Your input is needed! Today we celebrate 100 Businesses of the Month — help us to select the next. Tell us which independent store you love in Greenwich Village, the East Village, or NoHo: click here to nominate your favorite. Want to help support small businesses? Share this post with friends.

In November 2014, we started our popular Business of the Month program with the goal of calling attention to the small, independent businesses that form the backbone of our community and in so many ways enrich life in our neighborhoods. The program was motivated by our sense of alarm over the closing of numerous longstanding “mom and pop” shops in the area. We aimed to highlight and celebrate the unique stories, products, and services of beloved local stores, and use our reach to promote patronage and support to help ensure their survival and success. To select places for recognition, we asked our members for nominations, and the response has been tremendous. We’ve received hundreds of submissions, many of which have included moving descriptions of the nominees and their significance. We’ve honored a sizable portion of those businesses and, this month, we named our one hundredth, McNulty’s Tea and Coffee

Challenges to independent, small businesses have, if anything, multiplied since the launching of our program. Having already endured for years competition from chains, displacement threats from new development, skyrocketing rents, and waves of economic recession, they have more recently also had to grapple with the impacts of a global pandemic, supply chain disruptions, and inflationary conditions. Many nominated businesses have closed before we had a chance to write about them. So have about 15% of our Businesses of the Month. Still, that means that about 85% of them have persevered. To honor all hundred, we have prepared a video that celebrates their contributions and their connection to our neighborhoods. 

We recognize that this video can only hint at the many stories one could tell about our Businesses of the Month and the people behind them. You can always read more about them here. We thought, however, that we would give you some sense of the overall picture they paint. On average, these stores have been in business for almost four decades. The oldest, Russian and Turkish Baths, dates back to 1892. The majority of them are operated by families. Thirteen of them have been handed down across generations. A number of them, like Music Inn and Li-Lac Chocolates, have been taken over by employees.

Li-Lac Chocolates

As one might expect, businesses that provide essential, everyday services like delis (Sam’s Deli), hardware stores (M & D Shapiro Hardware), and cleaners (Good Earth Cleaners) have developed loyal followings among local residents, for whom the owners of such stores have become a steady, neighborly presence. Many families have shopped at local, independent drugstores (NYC Pharmacy, Whitney Chemists) or shoe repair stores (Yakub Shoe Repair, Elite Shoe Repair) for decades, developing a personal rapport with the store owners and their families — rapport that is reflected both in the service that these customers receive and in the support that these businesses enjoy from their customers.

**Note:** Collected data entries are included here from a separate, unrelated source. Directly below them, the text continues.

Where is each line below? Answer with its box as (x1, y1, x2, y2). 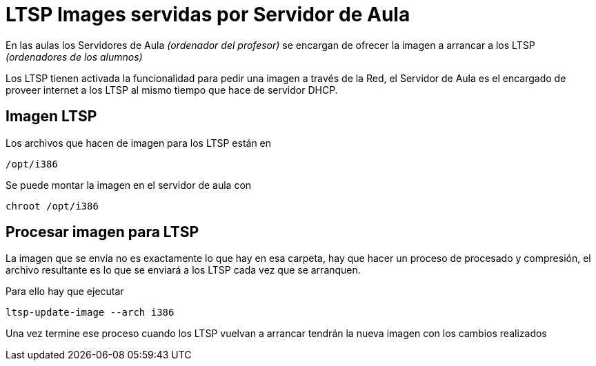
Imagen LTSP (6, 108, 97, 125)
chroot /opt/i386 (6, 200, 99, 212)
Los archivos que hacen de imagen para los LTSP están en (6, 136, 272, 149)
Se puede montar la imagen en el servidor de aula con (6, 179, 252, 191)
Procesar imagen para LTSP (6, 223, 199, 241)
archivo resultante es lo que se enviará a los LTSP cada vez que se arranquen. (6, 264, 361, 276)
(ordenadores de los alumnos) (6, 50, 143, 63)
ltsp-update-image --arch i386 (6, 307, 175, 318)
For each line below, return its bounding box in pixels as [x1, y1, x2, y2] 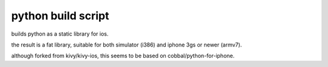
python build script [11, 9, 109, 22]
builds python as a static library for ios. [11, 30, 109, 37]
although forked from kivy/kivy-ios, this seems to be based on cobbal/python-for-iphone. [11, 52, 235, 60]
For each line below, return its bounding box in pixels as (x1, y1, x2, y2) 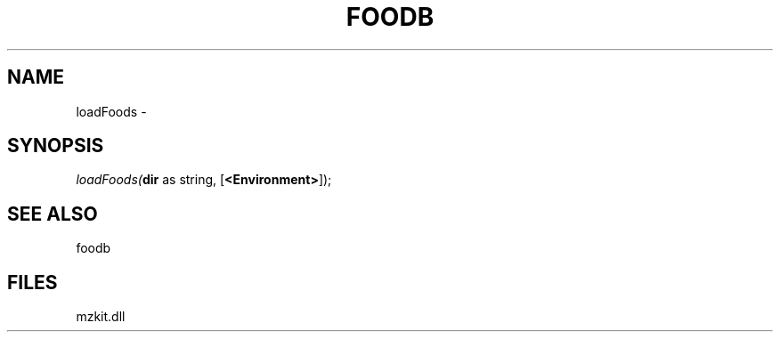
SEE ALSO (7, 202, 98, 225)
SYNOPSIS (7, 134, 104, 157)
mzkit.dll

Several beloved establishments nurture our communities by facilitating social connections among strangers. Cafés (Café Panino Mucho Giusto, Newsbar Café), which many come to regard as extensions of their neighborhood, famously play that role. But so do businesses that cater to more specialized pursuits, like Chess Forum, ground zero for aficionados of the game, and Love Child, which provides holistic support for expecting parents.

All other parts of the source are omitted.